Outbacks Brandi is Doc Ot Vitosha sire and Zifa Van Joefarm dam.


----------



## Kadi Thingvall (Jan 22, 2007)

I have posted various videos of my young male Ares here, he is out of Ajax/Zurco. He's stable, drivey, has a serious edge to him. I wouldn't call him a social dog, but he's neutral in social situations. I've talked to various people who have seen other dogs out of Ajax and they said that is pretty typical, he's definitely throwing some edge.


----------



## julie allen (Dec 24, 2010)

Thank you Kadi. Hopefully all goes as planned and they will continue with the planned breeding.

I can research pedigrees all day, but like to hear firsthand opinions on experience with the dogs.


----------



## Terrasita Cuffie (Jun 8, 2008)

Based on my experience, you can get social w/o the edge, high intelligence, stable and probably what's described as medium drive. So depending on how he is bred, there is a range.

T


----------



## julie allen (Dec 24, 2010)

Terrasita Cuffie said:


> Based on my experience, you can get social w/o the edge, high intelligence, stable and probably what's described as medium drive. So depending on how he is bred, there is a range.
> 
> T


Which dog Terrasita?


----------



## julie allen (Dec 24, 2010)

Any opinions on joefarm dogs?


----------



## Terrasita Cuffie (Jun 8, 2008)

julie allen said:


> Which dog Terrasita?


I've worked with a bitch out of Zurco. Neat dog. I like her. 

T


----------



## Kadi Thingvall (Jan 22, 2007)

Terrasita Cuffie said:


> Based on my experience, you can get social w/o the edge, high intelligence, stable and probably what's described as medium drive. So depending on how he is bred, there is a range.
> 
> T


Who is the mother?

I would say Ares is VERY intelligent, probably comes from both sides since I know his mother line produces intelligent dogs (it's my line)


----------



## julie allen (Dec 24, 2010)

Kadi, do you have any experience with joefarm dogs?


----------



## Kadi Thingvall (Jan 22, 2007)

julie allen said:


> Kadi, do you have any experience with joefarm dogs?

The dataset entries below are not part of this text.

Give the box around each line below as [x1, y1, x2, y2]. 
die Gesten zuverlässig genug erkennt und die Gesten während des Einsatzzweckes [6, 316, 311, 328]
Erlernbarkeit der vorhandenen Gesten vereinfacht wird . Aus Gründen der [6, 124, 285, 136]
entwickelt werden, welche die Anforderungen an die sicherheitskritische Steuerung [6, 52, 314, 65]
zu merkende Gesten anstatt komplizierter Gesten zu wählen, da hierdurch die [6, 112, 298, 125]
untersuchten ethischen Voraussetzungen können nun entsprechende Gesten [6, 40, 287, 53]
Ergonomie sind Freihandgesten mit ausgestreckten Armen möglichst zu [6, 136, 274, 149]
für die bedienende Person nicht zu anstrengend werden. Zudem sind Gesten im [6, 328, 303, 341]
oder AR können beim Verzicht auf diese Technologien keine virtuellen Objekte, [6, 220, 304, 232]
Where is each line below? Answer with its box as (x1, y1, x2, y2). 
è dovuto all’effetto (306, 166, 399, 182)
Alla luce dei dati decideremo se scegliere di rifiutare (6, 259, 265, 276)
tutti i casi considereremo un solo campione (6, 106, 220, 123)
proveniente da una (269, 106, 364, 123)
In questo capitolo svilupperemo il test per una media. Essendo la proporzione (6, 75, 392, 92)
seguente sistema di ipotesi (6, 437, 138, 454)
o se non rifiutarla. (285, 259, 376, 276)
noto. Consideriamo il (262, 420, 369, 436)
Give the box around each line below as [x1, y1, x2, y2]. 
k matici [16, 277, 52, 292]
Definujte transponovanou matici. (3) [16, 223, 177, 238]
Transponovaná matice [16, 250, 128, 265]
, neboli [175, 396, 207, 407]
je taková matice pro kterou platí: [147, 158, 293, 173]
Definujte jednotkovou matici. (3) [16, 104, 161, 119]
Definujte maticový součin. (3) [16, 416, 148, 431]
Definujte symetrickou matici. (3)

Not really. Read lots of different posts about them on the WWW but I'm not sure if I've had actual hands on experience with any. If I have the pedigree didn't come up.


----------



## Frank Hutto (Dec 12, 2007)

I had an Ajax son. That dog LOVED to bite, and he'd hold a grip forever. He was very high drive, environmentally stable, and had a perfect grip. He was very fast and hit hard for a 59 lb. dog. Mine wasn't an overly serious dog, mainly because I think we did too much prey work on the helper, but he certainly wasn't a happy go lucky prey monster either - he naturally had a lot of fight and was very pushy and possessive. He was really a dog you could have done anything with.


----------